Het klopt inderdaad dat ik op 13 oktober een schrijven gericht heb aan mijn collega bevoegd voor Mobiliteit in de Brusselse Regering. Ik heb daar nog geen formele reactie op gehad. Maar ik heb vandaag wel de brieven ondertekend gericht aan de minister-president van de Brusselse Hoofdstedelijke Regering, alsook aan de functioneel bevoegde ministers, met de vraag om toch minstens het overleg op te starten zodat we uit die fase van onzekerheid kunnen geraken.
Maar ik verzeker u nogmaals dat wij er ons te allen tijde tegen zullen verzetten. Mocht het overleg niet kunnen slagen en mocht men willen overgaan tot een eenzijdige invoering, dan zullen wij uiteraard ook opnieuw alle juridische stappen nemen om de belangen van de Vlaming te behartigen.

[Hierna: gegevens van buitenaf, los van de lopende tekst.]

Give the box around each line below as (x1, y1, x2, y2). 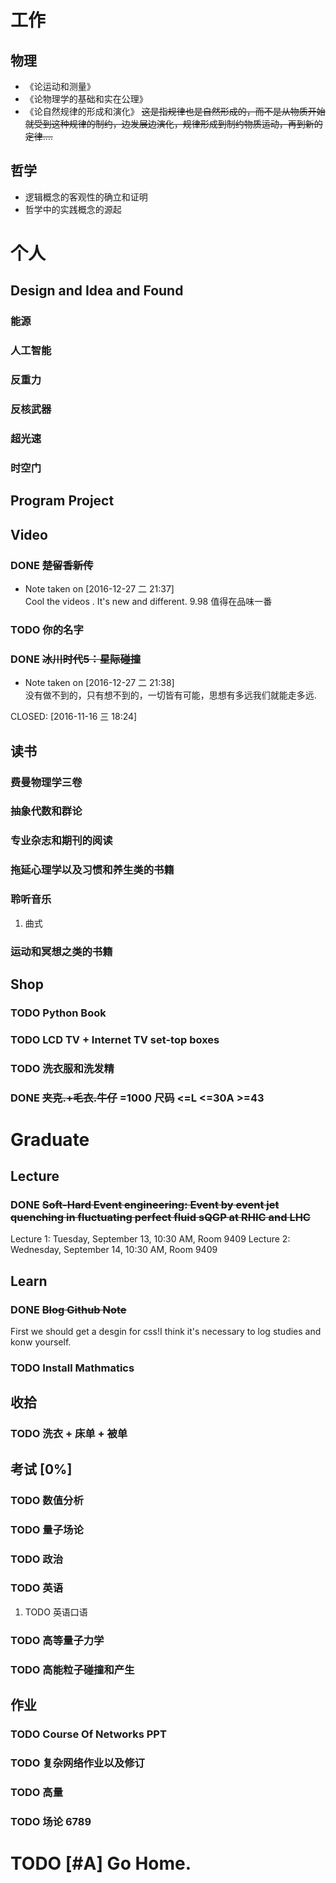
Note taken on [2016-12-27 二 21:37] (24, 583, 175, 595)
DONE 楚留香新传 (10, 558, 94, 572)
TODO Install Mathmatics (10, 1361, 135, 1375)
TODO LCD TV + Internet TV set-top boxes (10, 1032, 220, 1046)
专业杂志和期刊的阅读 (10, 834, 113, 848)
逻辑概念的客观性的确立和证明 (24, 191, 148, 203)
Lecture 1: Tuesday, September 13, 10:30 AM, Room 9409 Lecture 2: (10, 1233, 291, 1245)
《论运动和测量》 (24, 81, 96, 92)

Mevrouw De Coninck heeft het woord.
Dank u wel, minister, voor uw antwoord. U hebt eigenlijk mijn bijkomende vraag al beantwoord. U hebt namelijk vorige keer inderdaad gezegd, toen het hier aan bod kwam, dat u minister Van den Brandt had aangeschreven op 13 oktober. Ik vind het eigenlijk stuitend dat het vanuit Brussel zelfs niet lukt om te antwoorden op een brief met een vraag naar overleg en het overmaken van studies. Ik ben dus blij dat u nu de minister-president van Brussel hebt aangeschreven om toch overleg over dit dossier te hebben. U zult dus al onze steun hebben om dat standpunt aan te houden.

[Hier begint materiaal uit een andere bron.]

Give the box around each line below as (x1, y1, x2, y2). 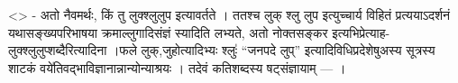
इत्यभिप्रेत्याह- (332, 23, 390, 41)
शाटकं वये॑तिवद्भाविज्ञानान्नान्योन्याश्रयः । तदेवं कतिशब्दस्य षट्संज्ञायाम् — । (8, 58, 346, 77)
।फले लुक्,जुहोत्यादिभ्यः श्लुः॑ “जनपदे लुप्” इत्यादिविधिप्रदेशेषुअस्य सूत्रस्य (111, 41, 435, 60)
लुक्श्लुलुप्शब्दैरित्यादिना (8, 41, 107, 60)
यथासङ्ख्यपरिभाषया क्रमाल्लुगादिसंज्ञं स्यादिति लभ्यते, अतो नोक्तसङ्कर (8, 23, 328, 41)
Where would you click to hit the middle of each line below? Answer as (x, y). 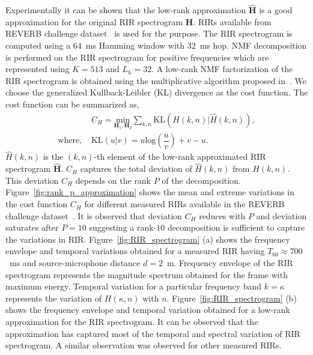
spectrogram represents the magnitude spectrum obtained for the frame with (147, 274)
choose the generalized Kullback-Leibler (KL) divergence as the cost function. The (157, 92)
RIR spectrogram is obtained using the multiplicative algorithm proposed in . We (156, 80)
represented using (38, 69)
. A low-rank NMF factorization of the (222, 69)
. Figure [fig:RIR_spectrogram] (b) (232, 298)
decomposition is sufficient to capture (236, 227)
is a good (276, 10)
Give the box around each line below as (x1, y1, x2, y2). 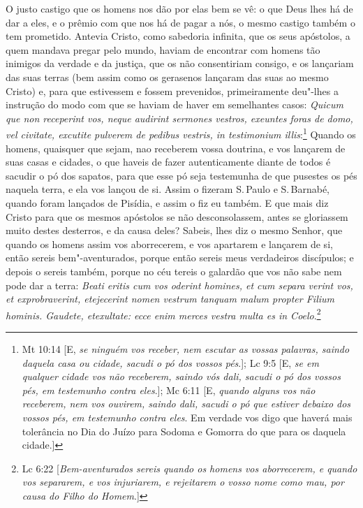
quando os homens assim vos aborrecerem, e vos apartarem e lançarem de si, (6, 236, 333, 251)
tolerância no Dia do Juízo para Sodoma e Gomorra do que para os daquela (22, 423, 346, 438)
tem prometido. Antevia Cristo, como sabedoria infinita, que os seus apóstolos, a (6, 29, 350, 43)
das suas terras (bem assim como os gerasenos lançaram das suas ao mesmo (6, 69, 329, 84)
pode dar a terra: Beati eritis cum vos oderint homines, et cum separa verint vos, (6, 277, 353, 292)
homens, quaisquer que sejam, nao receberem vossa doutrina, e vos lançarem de (6, 140, 346, 155)
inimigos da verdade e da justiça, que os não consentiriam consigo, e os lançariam (6, 56, 354, 71)
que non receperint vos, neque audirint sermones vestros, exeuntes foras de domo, (6, 110, 353, 125)

De heer Slootmans heeft het woord.
Ook onze broek zakte zondag, figuurlijk, bijna af na het lezen van de verklaringen van de heer Gatz over de stadstol. Als je de chronologie even bekijkt, dan blijkt toch dat een aantal Brusselse excellenties de ronduit asociale gevolgen van die pestbelasting niet doorheeft. De chronologie is de volgende. Eerst moeten we een nieuwe, dure, wagen kopen om die Brusselse lage-emissiezone (LEZ) nog in te geraken. Nu de mensen dan een groene, dure, wagen hebben gekocht – wat voor velen trouwens een autobelasting betekende – mogen ze opnieuw, omwille van diezelfde luchtkwaliteit, nog eens een stadstol en een kilometerheffing van 100 euro per maand gaan betalen.
Als de groenen hier volgende keer nog een keer over armoede bij werkende gezinnen of bij werkende alleenstaanden komen leuteren, dat ze dan eerst de belastingshonger eens onder de loep nemen van hun eigen partij.
En uw vraag luidt?
Mijn vraag is heel concreet. U hebt het hier juist gezegd, minister, en u hebt het drie weken geleden ook gezegd.
Collega Slootmans, uw vraag?
Zult u gestalte geven aan uw eigen woorden en een belangenconflict indienen indien de teksten van het Brussels Parlement behouden blijven?
De heer Van Rompuy heeft het woord.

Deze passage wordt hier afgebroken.